TASK =
Find every line below where the string "comes" shows up, and copy those lines.

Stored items
--*--

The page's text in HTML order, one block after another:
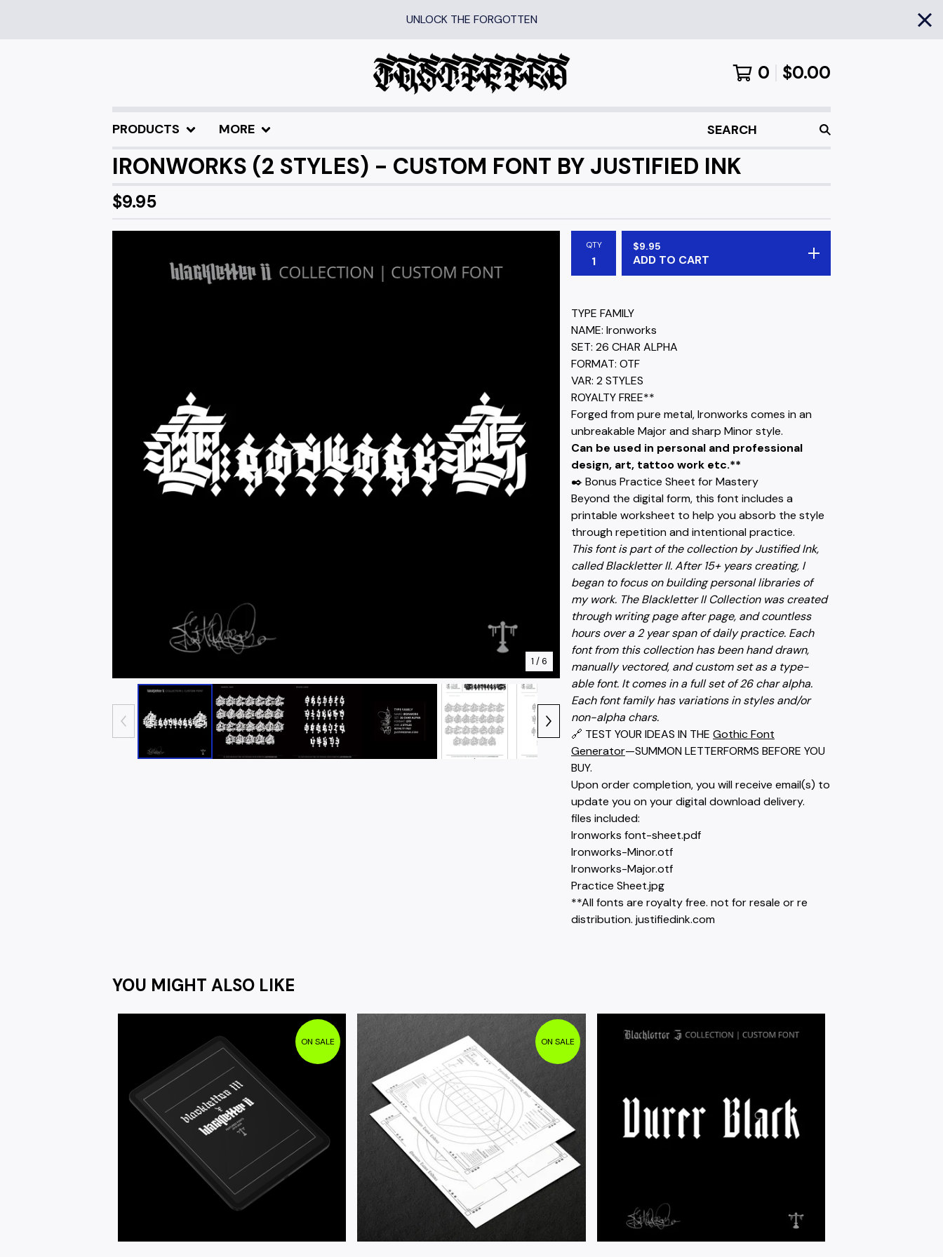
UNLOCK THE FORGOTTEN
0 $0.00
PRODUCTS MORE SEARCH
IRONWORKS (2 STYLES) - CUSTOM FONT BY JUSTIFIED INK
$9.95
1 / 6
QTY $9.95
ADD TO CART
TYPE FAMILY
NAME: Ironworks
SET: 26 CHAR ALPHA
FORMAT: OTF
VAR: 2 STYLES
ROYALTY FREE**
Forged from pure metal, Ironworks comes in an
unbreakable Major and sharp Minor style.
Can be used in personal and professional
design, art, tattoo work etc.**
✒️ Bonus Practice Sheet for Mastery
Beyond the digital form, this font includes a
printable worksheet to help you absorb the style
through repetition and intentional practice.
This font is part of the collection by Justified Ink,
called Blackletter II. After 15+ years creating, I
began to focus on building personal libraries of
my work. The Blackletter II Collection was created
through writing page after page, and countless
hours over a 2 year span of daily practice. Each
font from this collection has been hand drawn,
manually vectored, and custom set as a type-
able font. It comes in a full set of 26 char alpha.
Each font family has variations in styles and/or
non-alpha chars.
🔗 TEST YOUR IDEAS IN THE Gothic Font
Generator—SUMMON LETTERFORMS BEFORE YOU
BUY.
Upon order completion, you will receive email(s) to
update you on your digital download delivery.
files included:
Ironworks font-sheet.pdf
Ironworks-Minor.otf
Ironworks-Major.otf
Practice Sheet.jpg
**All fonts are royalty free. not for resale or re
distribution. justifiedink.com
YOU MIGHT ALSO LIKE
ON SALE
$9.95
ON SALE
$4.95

--*--

FINISHED TASK =
Forged from pure metal, Ironworks comes in an
able font. It comes in a full set of 26 char alpha.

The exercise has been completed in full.